What the task requires
Reproduce the listing below from the line with "Answer as [x, y]." to the line with "PS: 这里需要注意的一个问题是生成的随机数列 Z", both lines included, character for character, minus any pictures.
----
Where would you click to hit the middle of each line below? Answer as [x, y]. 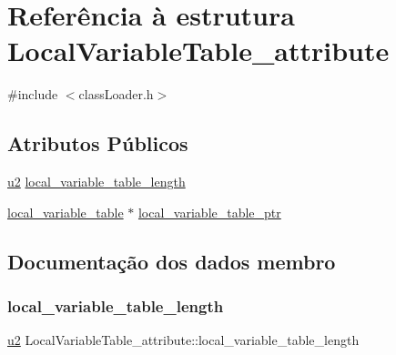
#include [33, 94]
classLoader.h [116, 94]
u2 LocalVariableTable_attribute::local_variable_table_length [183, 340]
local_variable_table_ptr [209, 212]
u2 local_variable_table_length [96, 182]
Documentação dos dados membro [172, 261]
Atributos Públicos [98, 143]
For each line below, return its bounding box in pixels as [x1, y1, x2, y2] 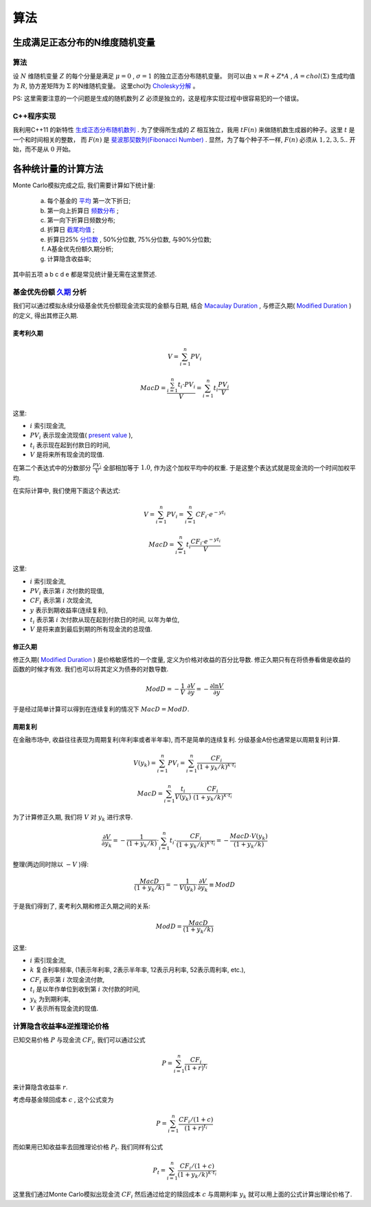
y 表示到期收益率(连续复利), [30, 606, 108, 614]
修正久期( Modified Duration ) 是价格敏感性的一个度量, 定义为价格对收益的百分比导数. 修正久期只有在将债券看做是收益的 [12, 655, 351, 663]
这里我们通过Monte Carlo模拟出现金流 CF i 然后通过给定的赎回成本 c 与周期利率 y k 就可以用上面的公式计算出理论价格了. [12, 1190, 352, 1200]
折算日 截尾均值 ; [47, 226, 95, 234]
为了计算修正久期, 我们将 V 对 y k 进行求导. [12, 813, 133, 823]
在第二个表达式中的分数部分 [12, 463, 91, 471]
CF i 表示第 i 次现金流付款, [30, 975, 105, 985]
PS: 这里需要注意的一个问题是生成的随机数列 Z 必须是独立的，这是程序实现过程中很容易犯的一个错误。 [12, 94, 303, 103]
----
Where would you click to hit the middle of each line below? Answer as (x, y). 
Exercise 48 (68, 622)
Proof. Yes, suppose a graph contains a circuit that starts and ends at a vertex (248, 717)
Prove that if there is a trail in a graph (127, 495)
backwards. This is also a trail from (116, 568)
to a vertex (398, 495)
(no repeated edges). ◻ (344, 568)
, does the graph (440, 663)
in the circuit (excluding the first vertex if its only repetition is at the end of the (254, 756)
----
Exercise output
Where would you click to hit the middle of each line below? Answer as [x, y]. 
#include [33, 94]
classLoader.h [116, 94]
u2 LocalVariableTable_attribute::local_variable_table_length [183, 340]
local_variable_table_ptr [209, 212]
u2 local_variable_table_length [96, 182]
Documentação dos dados membro [172, 261]
Atributos Públicos [98, 143]
For each line below, return its bounding box in pixels as [x1, y1, x2, y2] 
y 表示到期收益率(连续复利), [30, 606, 108, 614]
修正久期( Modified Duration ) 是价格敏感性的一个度量, 定义为价格对收益的百分比导数. 修正久期只有在将债券看做是收益的 [12, 655, 351, 663]
这里我们通过Monte Carlo模拟出现金流 CF i 然后通过给定的赎回成本 c 与周期利率 y k 就可以用上面的公式计算出理论价格了. [12, 1190, 352, 1200]
折算日 截尾均值 ; [47, 226, 95, 234]
为了计算修正久期, 我们将 V 对 y k 进行求导. [12, 813, 133, 823]
在第二个表达式中的分数部分 [12, 463, 91, 471]
CF i 表示第 i 次现金流付款, [30, 975, 105, 985]
PS: 这里需要注意的一个问题是生成的随机数列 Z 必须是独立的，这是程序实现过程中很容易犯的一个错误。 [12, 94, 303, 103]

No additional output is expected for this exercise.